Aveva uno spirito rivoluzionario e controcorrente. La morte di Jonathan Demme, a 73 anni per un cancro che dal 2010 lo aveva debilitato nel corpo ma non nella mente, lascerà un vuoto immenso nella storia del cinema moderno. Cresciuto tra New York e Miami, l’ultimo film Dove eravamo rimasti lo aveva presentato nel 2015 a Venezia, con Meryl Streep cantante rock tenace e determinata nel lasciare tutto per la musica.
Il nome di Demme è facilmente associabile al suo più grande successo Il silenzio degli innocenti, che diede vita ad Hannibal Cannibal con il volto di Anthony Hopkins e costruì nel 1991 l’affascinante personaggio tratto dalle pagine di Thomas Harris della detective Clarice Sterling, interpretata da Jodie Foster.
Tra i suoi film più famosi Qualcosa di travolgente con Melanie Griffith, Una vedova allegra ma non troppo con Michelle Pfeiffer, attrici che sapeva dirigere con passione e precisione. Meryl Streep, nei panni di una senatrice spietata, era anche nel film The Manchurian Candidate, fortissima denuncia sulla manipolazione scientifica delle menti da parte del governo durante le guerra in Kuwait.

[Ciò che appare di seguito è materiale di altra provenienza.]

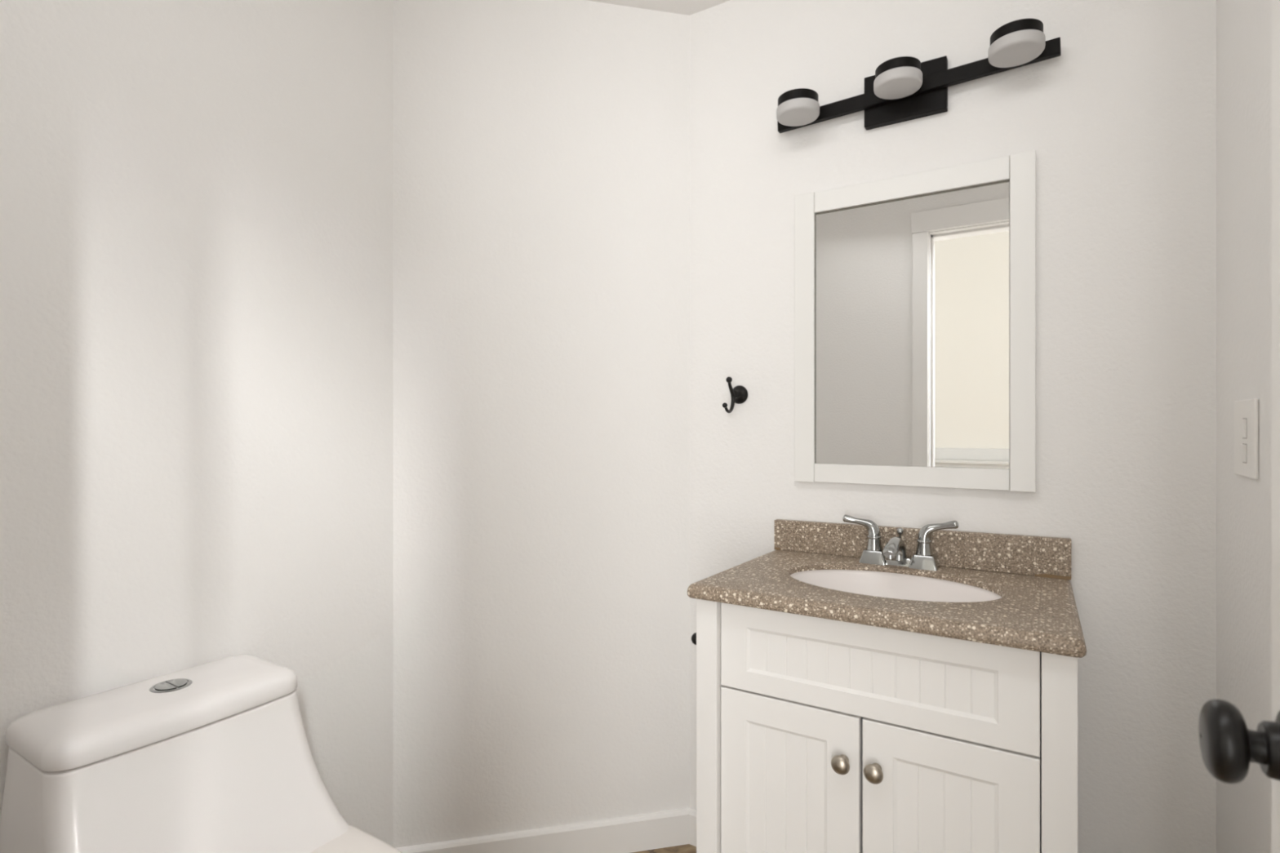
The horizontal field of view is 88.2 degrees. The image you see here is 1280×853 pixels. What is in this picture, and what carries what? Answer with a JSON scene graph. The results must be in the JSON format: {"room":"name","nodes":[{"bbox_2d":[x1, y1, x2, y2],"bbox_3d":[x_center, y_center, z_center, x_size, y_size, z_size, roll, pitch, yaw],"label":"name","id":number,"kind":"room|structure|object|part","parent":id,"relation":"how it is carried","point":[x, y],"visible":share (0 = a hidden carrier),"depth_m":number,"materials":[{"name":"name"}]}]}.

Alternando commedie, film e documentari politici come The Agronomist o quelli musicali su Neil Young ed Enzo Avitabile, Jonathan Demme è stato uno dei primi registi a raccontare gli effetti collaterali dell’AIDS in Philadelphia, colonna sonora di Bruce Springsteen e di Neil Young, con uno strepitoso Tom Hanks, professionista che viene lasciato a casa alla scoperta della malattia e Denzel Washington l’avvocato che lo difende fino alla fine dei suoi giorni.
Nel 2011 avevamo incontrato Jonathan Demme al Milano Film Festival, dove aveva presentato il documentario su Neil Young ed è stata un’occasione per parlare di buona parte del suo cinema. E ci rivelò il desiderio di girare un film “sul messaggio e sull’essenza” di Bruce Springsteen.